- Task instructions
Extract from the listing each line in which the word "bird" appears.
══ Records shown
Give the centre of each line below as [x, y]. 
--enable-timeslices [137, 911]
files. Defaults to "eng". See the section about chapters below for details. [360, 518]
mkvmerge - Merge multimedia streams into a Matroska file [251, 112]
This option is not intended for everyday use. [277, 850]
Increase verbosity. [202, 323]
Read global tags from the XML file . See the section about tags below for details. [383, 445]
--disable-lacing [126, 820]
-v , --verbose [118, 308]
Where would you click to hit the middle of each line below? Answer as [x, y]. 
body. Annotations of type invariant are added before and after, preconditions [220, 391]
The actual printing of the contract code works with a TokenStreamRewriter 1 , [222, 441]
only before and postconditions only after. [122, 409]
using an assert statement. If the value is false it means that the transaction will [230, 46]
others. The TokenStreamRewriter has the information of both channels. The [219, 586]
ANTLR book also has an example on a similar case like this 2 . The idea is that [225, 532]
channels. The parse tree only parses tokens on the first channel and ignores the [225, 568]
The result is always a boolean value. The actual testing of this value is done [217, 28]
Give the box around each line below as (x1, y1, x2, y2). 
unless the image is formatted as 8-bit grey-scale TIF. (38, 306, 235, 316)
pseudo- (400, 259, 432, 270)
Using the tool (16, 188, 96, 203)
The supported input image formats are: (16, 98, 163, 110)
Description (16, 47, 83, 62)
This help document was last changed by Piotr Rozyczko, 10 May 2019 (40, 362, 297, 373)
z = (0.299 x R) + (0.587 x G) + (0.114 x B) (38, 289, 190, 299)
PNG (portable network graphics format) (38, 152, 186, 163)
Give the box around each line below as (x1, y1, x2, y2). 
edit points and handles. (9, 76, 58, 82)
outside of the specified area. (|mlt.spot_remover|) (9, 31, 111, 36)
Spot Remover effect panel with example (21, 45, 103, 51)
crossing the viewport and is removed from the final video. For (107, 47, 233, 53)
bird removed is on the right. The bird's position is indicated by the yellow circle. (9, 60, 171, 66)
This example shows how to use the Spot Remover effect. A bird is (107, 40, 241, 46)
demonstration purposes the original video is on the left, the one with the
════
- Solution to this problem
bird removed is on the right. The bird's position is indicated by the yellow circle. (9, 60, 171, 66)
This example shows how to use the Spot Remover effect. A bird is (107, 40, 241, 46)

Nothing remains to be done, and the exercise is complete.